= About this task =
Pull each line containing "strain" out of the data and copy it.

= Records for the task =
Content starts

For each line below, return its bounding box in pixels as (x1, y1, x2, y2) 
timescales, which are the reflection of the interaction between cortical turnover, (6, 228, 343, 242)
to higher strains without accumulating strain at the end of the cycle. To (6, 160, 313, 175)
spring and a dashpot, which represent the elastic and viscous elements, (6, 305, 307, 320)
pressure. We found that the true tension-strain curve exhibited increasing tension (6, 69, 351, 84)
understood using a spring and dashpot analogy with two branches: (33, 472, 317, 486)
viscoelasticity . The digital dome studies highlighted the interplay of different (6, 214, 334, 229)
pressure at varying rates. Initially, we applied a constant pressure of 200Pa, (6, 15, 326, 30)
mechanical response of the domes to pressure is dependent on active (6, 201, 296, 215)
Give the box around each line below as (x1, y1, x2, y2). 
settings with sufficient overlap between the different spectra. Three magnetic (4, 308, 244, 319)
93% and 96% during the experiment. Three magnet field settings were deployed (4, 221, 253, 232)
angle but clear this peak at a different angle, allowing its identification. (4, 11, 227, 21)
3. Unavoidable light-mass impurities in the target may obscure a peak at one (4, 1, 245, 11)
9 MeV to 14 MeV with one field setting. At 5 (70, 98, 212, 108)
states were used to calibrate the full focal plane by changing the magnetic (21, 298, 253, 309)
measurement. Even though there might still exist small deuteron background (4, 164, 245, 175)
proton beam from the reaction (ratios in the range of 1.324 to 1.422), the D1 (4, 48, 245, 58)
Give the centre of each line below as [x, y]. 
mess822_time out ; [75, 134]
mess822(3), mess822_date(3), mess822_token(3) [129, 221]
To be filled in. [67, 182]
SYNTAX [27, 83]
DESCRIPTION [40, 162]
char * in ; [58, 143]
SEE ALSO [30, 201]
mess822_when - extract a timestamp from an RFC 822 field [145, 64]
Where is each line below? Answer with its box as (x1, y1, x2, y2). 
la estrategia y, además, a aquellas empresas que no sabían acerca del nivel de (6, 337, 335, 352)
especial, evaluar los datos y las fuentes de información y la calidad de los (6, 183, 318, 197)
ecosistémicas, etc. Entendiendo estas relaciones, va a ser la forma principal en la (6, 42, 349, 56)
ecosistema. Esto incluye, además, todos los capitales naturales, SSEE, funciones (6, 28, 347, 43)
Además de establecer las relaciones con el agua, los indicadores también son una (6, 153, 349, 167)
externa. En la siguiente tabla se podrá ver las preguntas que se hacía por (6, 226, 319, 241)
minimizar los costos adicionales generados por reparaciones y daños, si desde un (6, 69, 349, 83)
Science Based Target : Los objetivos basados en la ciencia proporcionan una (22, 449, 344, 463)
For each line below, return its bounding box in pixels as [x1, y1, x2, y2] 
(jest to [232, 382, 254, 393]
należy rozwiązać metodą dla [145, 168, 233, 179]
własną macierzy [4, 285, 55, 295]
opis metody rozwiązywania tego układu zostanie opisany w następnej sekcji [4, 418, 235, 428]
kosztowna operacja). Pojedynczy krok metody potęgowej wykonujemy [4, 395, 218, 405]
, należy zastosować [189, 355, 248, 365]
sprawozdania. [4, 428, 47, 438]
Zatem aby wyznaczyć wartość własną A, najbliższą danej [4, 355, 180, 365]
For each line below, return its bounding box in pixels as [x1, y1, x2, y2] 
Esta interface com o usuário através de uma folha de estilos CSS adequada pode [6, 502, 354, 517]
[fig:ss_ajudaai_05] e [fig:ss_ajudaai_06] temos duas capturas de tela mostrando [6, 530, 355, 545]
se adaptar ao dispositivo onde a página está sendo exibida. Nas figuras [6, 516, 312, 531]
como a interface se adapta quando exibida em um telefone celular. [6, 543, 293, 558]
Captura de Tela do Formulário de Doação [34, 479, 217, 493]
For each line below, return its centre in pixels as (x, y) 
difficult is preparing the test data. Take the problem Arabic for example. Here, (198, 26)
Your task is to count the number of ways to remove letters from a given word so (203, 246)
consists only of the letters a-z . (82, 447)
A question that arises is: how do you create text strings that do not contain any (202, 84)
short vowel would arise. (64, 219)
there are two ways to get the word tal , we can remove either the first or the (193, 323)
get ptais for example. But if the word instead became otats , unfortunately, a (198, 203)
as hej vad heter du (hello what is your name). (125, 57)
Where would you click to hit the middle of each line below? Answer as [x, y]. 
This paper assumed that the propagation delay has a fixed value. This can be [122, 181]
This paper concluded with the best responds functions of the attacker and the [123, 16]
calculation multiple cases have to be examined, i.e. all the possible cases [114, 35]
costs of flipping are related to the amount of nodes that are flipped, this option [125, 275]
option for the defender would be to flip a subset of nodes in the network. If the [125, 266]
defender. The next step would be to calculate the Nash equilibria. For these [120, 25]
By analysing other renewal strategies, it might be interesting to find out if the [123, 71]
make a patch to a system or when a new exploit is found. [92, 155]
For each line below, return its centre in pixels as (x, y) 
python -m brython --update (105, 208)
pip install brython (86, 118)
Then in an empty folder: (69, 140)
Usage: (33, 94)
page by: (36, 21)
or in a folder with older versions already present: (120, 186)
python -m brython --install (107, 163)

Content ends

= Result for this exercise =
to higher strains without accumulating strain at the end of the cycle. To (6, 160, 313, 175)
pressure. We found that the true tension-strain curve exhibited increasing tension (6, 69, 351, 84)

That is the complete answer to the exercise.